The data
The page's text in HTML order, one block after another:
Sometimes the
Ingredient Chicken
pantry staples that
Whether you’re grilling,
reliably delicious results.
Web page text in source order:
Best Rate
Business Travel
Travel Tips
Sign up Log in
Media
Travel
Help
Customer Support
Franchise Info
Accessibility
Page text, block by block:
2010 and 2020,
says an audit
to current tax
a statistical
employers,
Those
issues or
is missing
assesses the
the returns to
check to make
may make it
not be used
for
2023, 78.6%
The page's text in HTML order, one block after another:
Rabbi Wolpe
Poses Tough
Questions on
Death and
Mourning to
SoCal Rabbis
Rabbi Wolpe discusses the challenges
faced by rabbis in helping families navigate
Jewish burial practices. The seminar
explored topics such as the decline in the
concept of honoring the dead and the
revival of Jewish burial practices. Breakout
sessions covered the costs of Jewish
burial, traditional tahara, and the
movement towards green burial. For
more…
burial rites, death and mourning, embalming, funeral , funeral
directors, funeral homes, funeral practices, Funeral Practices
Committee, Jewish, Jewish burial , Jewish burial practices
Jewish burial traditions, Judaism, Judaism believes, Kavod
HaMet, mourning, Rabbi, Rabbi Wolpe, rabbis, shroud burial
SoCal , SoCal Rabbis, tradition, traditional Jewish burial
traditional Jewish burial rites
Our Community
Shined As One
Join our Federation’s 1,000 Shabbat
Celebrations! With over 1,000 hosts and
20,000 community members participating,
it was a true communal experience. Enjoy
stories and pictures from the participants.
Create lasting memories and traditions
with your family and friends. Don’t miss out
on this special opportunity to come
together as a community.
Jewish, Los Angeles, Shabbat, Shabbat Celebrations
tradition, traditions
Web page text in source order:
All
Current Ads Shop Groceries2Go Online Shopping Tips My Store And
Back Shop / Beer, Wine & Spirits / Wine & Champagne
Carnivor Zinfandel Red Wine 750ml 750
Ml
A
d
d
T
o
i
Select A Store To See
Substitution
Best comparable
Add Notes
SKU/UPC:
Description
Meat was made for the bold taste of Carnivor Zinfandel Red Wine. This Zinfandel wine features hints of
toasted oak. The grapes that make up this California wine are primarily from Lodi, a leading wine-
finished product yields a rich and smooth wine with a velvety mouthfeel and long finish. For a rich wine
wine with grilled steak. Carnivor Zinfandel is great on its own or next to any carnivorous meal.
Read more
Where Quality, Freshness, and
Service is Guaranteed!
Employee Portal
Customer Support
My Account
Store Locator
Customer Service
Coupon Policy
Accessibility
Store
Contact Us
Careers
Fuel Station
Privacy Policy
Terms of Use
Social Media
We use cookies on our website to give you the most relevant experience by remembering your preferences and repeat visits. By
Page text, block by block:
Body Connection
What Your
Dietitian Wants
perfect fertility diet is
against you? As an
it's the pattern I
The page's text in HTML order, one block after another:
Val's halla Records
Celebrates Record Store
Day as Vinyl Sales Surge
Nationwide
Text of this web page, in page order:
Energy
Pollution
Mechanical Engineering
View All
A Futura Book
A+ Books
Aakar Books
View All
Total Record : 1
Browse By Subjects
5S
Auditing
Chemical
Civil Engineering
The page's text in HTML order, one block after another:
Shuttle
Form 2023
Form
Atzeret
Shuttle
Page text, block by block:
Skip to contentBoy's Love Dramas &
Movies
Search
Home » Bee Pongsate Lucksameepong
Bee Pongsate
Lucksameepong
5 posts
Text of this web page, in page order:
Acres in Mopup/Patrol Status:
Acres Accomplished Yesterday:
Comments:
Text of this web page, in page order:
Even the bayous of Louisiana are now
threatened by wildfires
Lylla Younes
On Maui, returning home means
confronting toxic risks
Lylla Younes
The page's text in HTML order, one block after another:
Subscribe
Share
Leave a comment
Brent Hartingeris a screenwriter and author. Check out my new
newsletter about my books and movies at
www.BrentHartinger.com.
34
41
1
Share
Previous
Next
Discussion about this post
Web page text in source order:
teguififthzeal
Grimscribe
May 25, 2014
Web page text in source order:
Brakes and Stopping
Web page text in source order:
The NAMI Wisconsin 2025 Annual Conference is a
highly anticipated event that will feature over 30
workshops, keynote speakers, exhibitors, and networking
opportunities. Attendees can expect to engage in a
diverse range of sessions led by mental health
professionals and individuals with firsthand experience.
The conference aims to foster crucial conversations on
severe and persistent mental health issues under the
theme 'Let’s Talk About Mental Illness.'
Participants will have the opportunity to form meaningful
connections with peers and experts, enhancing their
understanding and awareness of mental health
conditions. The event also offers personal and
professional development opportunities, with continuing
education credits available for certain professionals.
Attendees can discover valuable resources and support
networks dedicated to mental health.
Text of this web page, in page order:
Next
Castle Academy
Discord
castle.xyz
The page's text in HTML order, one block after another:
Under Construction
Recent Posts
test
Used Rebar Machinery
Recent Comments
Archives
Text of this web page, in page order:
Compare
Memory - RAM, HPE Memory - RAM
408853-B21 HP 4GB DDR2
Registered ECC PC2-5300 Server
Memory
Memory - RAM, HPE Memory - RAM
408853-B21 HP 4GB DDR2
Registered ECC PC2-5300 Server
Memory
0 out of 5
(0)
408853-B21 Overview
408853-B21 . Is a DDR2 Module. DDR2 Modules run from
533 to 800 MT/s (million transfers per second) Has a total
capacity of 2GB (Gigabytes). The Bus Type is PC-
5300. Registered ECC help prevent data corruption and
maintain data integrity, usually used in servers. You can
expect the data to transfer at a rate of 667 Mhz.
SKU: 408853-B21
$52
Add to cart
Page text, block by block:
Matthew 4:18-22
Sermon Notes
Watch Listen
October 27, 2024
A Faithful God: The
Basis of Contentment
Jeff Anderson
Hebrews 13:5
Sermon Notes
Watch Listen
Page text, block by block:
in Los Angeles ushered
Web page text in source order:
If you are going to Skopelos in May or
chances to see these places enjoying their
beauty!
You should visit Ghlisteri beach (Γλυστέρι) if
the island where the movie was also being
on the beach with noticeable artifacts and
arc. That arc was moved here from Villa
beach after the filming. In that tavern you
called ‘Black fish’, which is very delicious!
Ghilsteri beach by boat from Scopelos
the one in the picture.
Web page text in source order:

What is needed
Each line of the data above should appear again in your answer, exactly as given.

Problem solution
The page's text in HTML order, one block after another:
Sometimes the
Ingredient Chicken
pantry staples that
Whether you’re grilling,
reliably delicious results.
Web page text in source order:
Best Rate
Business Travel
Travel Tips
Sign up Log in
Media
Travel
Help
Customer Support
Franchise Info
Accessibility
Page text, block by block:
2010 and 2020,
says an audit
to current tax
a statistical
employers,
Those
issues or
is missing
assesses the
the returns to
check to make
may make it
not be used
for
2023, 78.6%
The page's text in HTML order, one block after another:
Rabbi Wolpe
Poses Tough
Questions on
Death and
Mourning to
SoCal Rabbis
Rabbi Wolpe discusses the challenges
faced by rabbis in helping families navigate
Jewish burial practices. The seminar
explored topics such as the decline in the
concept of honoring the dead and the
revival of Jewish burial practices. Breakout
sessions covered the costs of Jewish
burial, traditional tahara, and the
movement towards green burial. For
more…
burial rites, death and mourning, embalming, funeral , funeral
directors, funeral homes, funeral practices, Funeral Practices
Committee, Jewish, Jewish burial , Jewish burial practices
Jewish burial traditions, Judaism, Judaism believes, Kavod
HaMet, mourning, Rabbi, Rabbi Wolpe, rabbis, shroud burial
SoCal , SoCal Rabbis, tradition, traditional Jewish burial
traditional Jewish burial rites
Our Community
Shined As One
Join our Federation’s 1,000 Shabbat
Celebrations! With over 1,000 hosts and
20,000 community members participating,
it was a true communal experience. Enjoy
stories and pictures from the participants.
Create lasting memories and traditions
with your family and friends. Don’t miss out
on this special opportunity to come
together as a community.
Jewish, Los Angeles, Shabbat, Shabbat Celebrations
tradition, traditions
Web page text in source order:
All
Current Ads Shop Groceries2Go Online Shopping Tips My Store And
Back Shop / Beer, Wine & Spirits / Wine & Champagne
Carnivor Zinfandel Red Wine 750ml 750
Ml
A
d
d
T
o
i
Select A Store To See
Substitution
Best comparable
Add Notes
SKU/UPC:
Description
Meat was made for the bold taste of Carnivor Zinfandel Red Wine. This Zinfandel wine features hints of
toasted oak. The grapes that make up this California wine are primarily from Lodi, a leading wine-
finished product yields a rich and smooth wine with a velvety mouthfeel and long finish. For a rich wine
wine with grilled steak. Carnivor Zinfandel is great on its own or next to any carnivorous meal.
Read more
Where Quality, Freshness, and
Service is Guaranteed!
Employee Portal
Customer Support
My Account
Store Locator
Customer Service
Coupon Policy
Accessibility
Store
Contact Us
Careers
Fuel Station
Privacy Policy
Terms of Use
Social Media
We use cookies on our website to give you the most relevant experience by remembering your preferences and repeat visits. By
Page text, block by block:
Body Connection
What Your
Dietitian Wants
perfect fertility diet is
against you? As an
it's the pattern I
The page's text in HTML order, one block after another:
Val's halla Records
Celebrates Record Store
Day as Vinyl Sales Surge
Nationwide
Text of this web page, in page order:
Energy
Pollution
Mechanical Engineering
View All
A Futura Book
A+ Books
Aakar Books
View All
Total Record : 1
Browse By Subjects
5S
Auditing
Chemical
Civil Engineering
The page's text in HTML order, one block after another:
Shuttle
Form 2023
Form
Atzeret
Shuttle
Page text, block by block:
Skip to contentBoy's Love Dramas &
Movies
Search
Home » Bee Pongsate Lucksameepong
Bee Pongsate
Lucksameepong
5 posts
Text of this web page, in page order:
Acres in Mopup/Patrol Status:
Acres Accomplished Yesterday:
Comments:
Text of this web page, in page order:
Even the bayous of Louisiana are now
threatened by wildfires
Lylla Younes
On Maui, returning home means
confronting toxic risks
Lylla Younes
The page's text in HTML order, one block after another:
Subscribe
Share
Leave a comment
Brent Hartingeris a screenwriter and author. Check out my new
newsletter about my books and movies at
www.BrentHartinger.com.
34
41
1
Share
Previous
Next
Discussion about this post
Web page text in source order:
teguififthzeal
Grimscribe
May 25, 2014
Web page text in source order:
Brakes and Stopping
Web page text in source order:
The NAMI Wisconsin 2025 Annual Conference is a
highly anticipated event that will feature over 30
workshops, keynote speakers, exhibitors, and networking
opportunities. Attendees can expect to engage in a
diverse range of sessions led by mental health
professionals and individuals with firsthand experience.
The conference aims to foster crucial conversations on
severe and persistent mental health issues under the
theme 'Let’s Talk About Mental Illness.'
Participants will have the opportunity to form meaningful
connections with peers and experts, enhancing their
understanding and awareness of mental health
conditions. The event also offers personal and
professional development opportunities, with continuing
education credits available for certain professionals.
Attendees can discover valuable resources and support
networks dedicated to mental health.
Text of this web page, in page order:
Next
Castle Academy
Discord
castle.xyz
The page's text in HTML order, one block after another:
Under Construction
Recent Posts
test
Used Rebar Machinery
Recent Comments
Archives
Text of this web page, in page order:
Compare
Memory - RAM, HPE Memory - RAM
408853-B21 HP 4GB DDR2
Registered ECC PC2-5300 Server
Memory
Memory - RAM, HPE Memory - RAM
408853-B21 HP 4GB DDR2
Registered ECC PC2-5300 Server
Memory
0 out of 5
(0)
408853-B21 Overview
408853-B21 . Is a DDR2 Module. DDR2 Modules run from
533 to 800 MT/s (million transfers per second) Has a total
capacity of 2GB (Gigabytes). The Bus Type is PC-
5300. Registered ECC help prevent data corruption and
maintain data integrity, usually used in servers. You can
expect the data to transfer at a rate of 667 Mhz.
SKU: 408853-B21
$52
Add to cart
Page text, block by block:
Matthew 4:18-22
Sermon Notes
Watch Listen
October 27, 2024
A Faithful God: The
Basis of Contentment
Jeff Anderson
Hebrews 13:5
Sermon Notes
Watch Listen
Page text, block by block:
in Los Angeles ushered
Web page text in source order:
If you are going to Skopelos in May or
chances to see these places enjoying their
beauty!
You should visit Ghlisteri beach (Γλυστέρι) if
the island where the movie was also being
on the beach with noticeable artifacts and
arc. That arc was moved here from Villa
beach after the filming. In that tavern you
called ‘Black fish’, which is very delicious!
Ghilsteri beach by boat from Scopelos
the one in the picture.
Web page text in source order:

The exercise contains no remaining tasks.